Sun Cluster HA for iPlanet Web Server Fault Monitor (Sun Cluster 3.0 Data Services Installation and Configuration Guide)

Sun Cluster 3.0 Data Services Installation and Configuration Guide

Sun Cluster HA for iPlanet Web Server Fault Monitor

The probe for Sun Cluster HA for iPlanet Web Server (iWS) uses a request to the server to query the health of that server. Before the probe actually queries the server, a check is made to confirm that network resources are configured for this Web server resource. If no network resources are configured, an error message (No network resources found for resource.) is logged and the probe exits with failure.

The probe must address two configurations of iWS: the secure instance and insecure instance.

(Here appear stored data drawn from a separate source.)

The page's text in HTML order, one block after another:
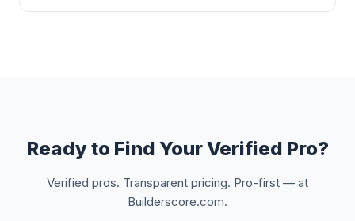
Ready to Find Your Verified Pro?
Verified pros. Transparent pricing. Pro-first — at
Builderscore.com.
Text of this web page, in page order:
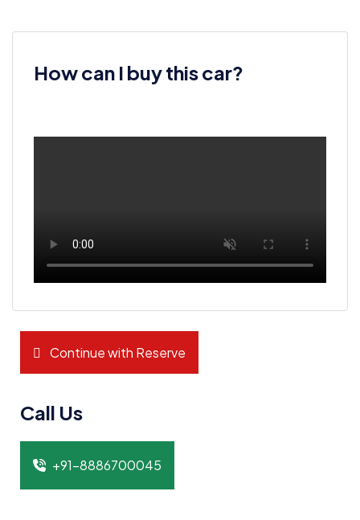
How can I buy this car?
Continue with Reserve
Call Us
+91-8886700045
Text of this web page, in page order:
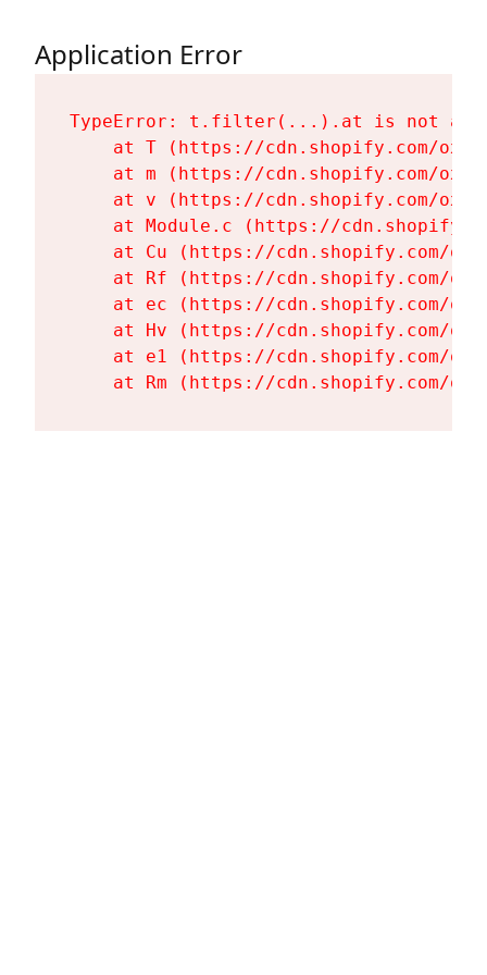
Application Error
TypeError: t.filter(...).at is not a
at T (https://cdn.shopify.com/
at m (https://cdn.shopify.com/
at v (https://cdn.shopify.com/
at Module.c (https://
at Cu (https://cdn.shopify.com/
at Rf (https://cdn.shopify.com/
at ec (https://cdn.shopify.com/
at Hv (https://cdn.shopify.com/
at e1 (https://cdn.shopify.com/
at Rm (https://cdn.shopify.com/
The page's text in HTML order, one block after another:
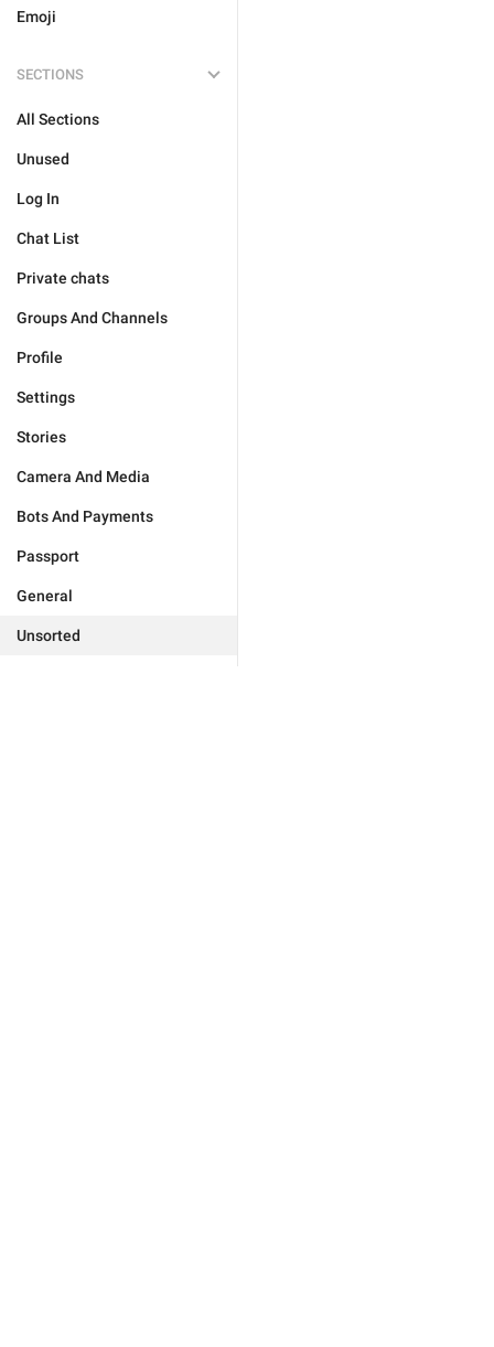
Emoji
SECTIONS
All Sections
Unused
Log In
Chat List
Private chats
Groups And Channels
Profile
Settings
Stories
Camera And Media
Bots And Payments
Passport
General
Unsorted

If the Web server is in secure mode and if the probe cannot get the secure ports from the configuration file, an error message (Unable to parse configuration file.) is logged and the probe exits with failure. The secure and insecure instance probes involve common steps.

The probe uses the time-out value set by the resource property Probe_timeout to limit the time spent trying to successfully probe iWS. For details on this resource property, see Appendix A, Standard Properties.

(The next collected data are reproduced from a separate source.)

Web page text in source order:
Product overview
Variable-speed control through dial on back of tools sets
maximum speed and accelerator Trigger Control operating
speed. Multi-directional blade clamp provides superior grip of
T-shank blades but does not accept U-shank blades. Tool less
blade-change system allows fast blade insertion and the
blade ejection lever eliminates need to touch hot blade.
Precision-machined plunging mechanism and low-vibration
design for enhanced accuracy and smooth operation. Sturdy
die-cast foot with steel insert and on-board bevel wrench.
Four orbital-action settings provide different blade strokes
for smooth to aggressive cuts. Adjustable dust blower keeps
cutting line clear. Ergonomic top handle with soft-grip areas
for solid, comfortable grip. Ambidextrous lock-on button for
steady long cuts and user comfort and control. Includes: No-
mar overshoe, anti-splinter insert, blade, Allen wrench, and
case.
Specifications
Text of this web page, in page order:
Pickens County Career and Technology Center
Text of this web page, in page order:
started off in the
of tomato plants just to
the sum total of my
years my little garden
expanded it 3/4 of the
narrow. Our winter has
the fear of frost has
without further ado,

The Network_resources_used resource property setting on the iWS resource determines the set of IP addresses that are used by the Web server. The Port_list resource property setting determines the list of port numbers in use by iWS. The fault monitor assumes that the Web server is listening on all combinations of IP and port. If you are customizing your Web server configuration to listen on different port numbers (in addition to port 80), ensure that your resultant configuration (magnus.conf) file contains all possible combinations of IP addresses and ports. The fault monitor attempts to probe all such combinations and might fail if the Web server is not listening on a particular IP address and port combination.

The probe executes the following steps:

The probe connects to the Web server by using the specified IP address and port combination. If the connection is not successful, the probe concludes that a total failure has occurred. The probe then records the failure and takes appropriate action.
If the probe successfully connects, it checks to see if the Web server is being run in a secure mode. If so, the probe just disconnects and returns with a success status. No further checks are performed for a secure iWS server.

However, if the Web server is running in insecure mode, the probe sends a HTTP 1.0 HEAD request to the Web server and waits for the response. The request can be unsuccessful for various reasons, including heavy network traffic, heavy system load, and misconfiguration.

Misconfiguration can occur when the Web server is not configured to be listening on all IP address and port combinations that are being probed. The Web server should service every port for every IP address specified for this resource.

Misconfigurations can also result if the Network_resources_used and Port_list resource properties are not set correctly while you are creating the resource.

If the reply to the query is not received within the Probe_timeout resource proper limit, the probe considers this a failure of Sun Cluster HA for iPlanet Web Server. The failure is recorded in the probe's history.

A probe failure can be a total or partial failure. Probe failures that are considered total failures are:
- Failure to connect to the server, as flagged by the error message: Failed to connect to %s port %d, with %s being the host name and %d the port number.
- Running out of time (exceeding the resource property timeout Probe_timeout) after trying to connect to the server.
- Failure to successfully send the probe string to the server, as flagged by the error message: Failed to communicate with server %s port %d: %s, with the first %s being the host name and %d the port number; the second %s further details about the error.
Two such partial failures within the resource property interval Retry_interval are accumulated by the monitor and are counted as one. Probe failures that are considered partial failures are:
- Running out of time (exceeding the resource property timeout Probe_timeout) while trying to read the reply from the server to the probe's query.
- Failing to read data from the server for other reasons, as flagged by the error message: Failed to communicate with server %s port %d: %s, with the first %s being the host name and %d the port number; the second %s further details about the error.
Based on the history of failures, a failure can cause either a local restart or a failover of the data service. This action is further described in "Health Checks of the Data Service".